When Hannan approached him, Elliott already ‘saw the EU as the next big thing’, and had an idea about how he would run a campaign. He was a keen follower of American politics, and during Barack Obama’s two election campaigns he had been impressed by the gaggle of groups backing the Democrat candidate which all had the title ‘… for Obama’. Elliott devised a referendum campaign that would feature different groups branded ‘… for Britain’, and began registering dozens of websites, of which businessforbritain.org would be the centrepiece.

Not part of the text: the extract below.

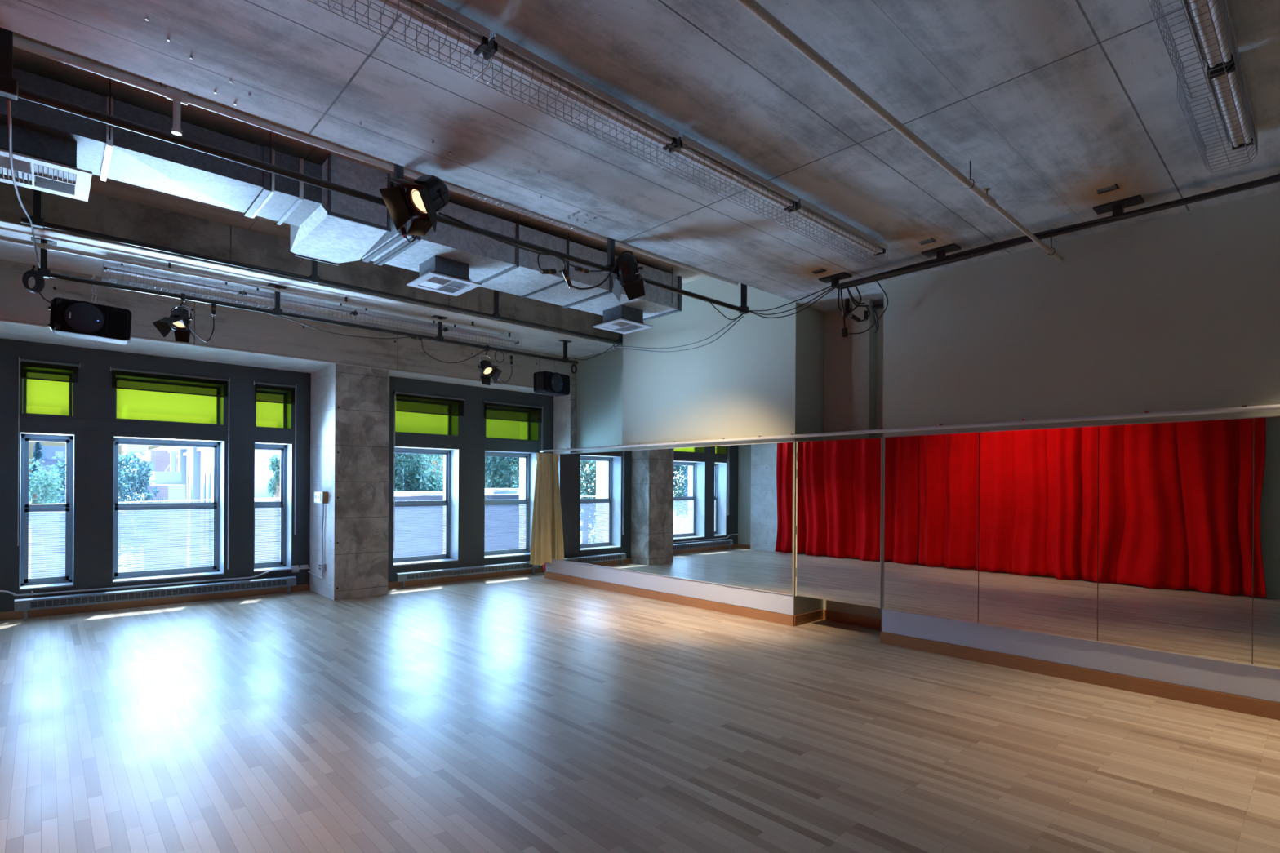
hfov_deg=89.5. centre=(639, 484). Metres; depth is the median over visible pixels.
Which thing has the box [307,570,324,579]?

Around Christmas 2012, Elliott found himself on a plane to the US with Chris Bruni-Lowe, then at the People’s Pledge. Bruni-Lowe recalled, ‘He said he was thinking of a business campaign. He said he was fascinated by things like “Hispanics for Obama”, “Latinos for Obama”. He said business will be the big one, but we’ll have “Bikers for Britain”, “Women for Britain” and “Muslims for Britain”.’ Bruni-Lowe believed Elliott saw these campaigns as paper tigers, with only the business group as a serious campaigning organisation: ‘He viewed everything as a front campaign.’
Elliott’s other insight was that the best way to mobilise business voices in favour of leaving was to work initially with the grain of Cameron’s renegotiation, rather than declaring immediately for Brexit. In April 2013, three months after the Bloomberg speech, Elliott set up Business for Britain, with the slogan ‘Change or go’: ‘I realised business was the way into it. We did not do it as a hard Brexit campaign but went along the lines of the renegotiation, albeit pushing further what the PM would be thinking.’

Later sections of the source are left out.